*WORK REQUIRED*:
Locate the line that contains "media. What’s better?". Copy it and every following line through the end of the records, exactly, and include nothing else.

*DATASET RECORDS*:
========================================

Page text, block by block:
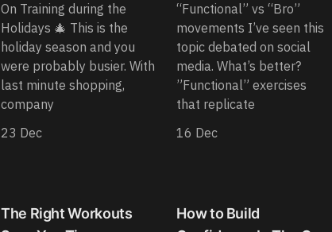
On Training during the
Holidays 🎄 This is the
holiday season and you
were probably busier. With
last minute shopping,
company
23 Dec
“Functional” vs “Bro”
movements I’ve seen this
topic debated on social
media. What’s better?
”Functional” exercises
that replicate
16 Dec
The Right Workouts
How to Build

========================================

*REPLY TO THE TASK*:
media. What’s better?
”Functional” exercises
that replicate
16 Dec
The Right Workouts
How to Build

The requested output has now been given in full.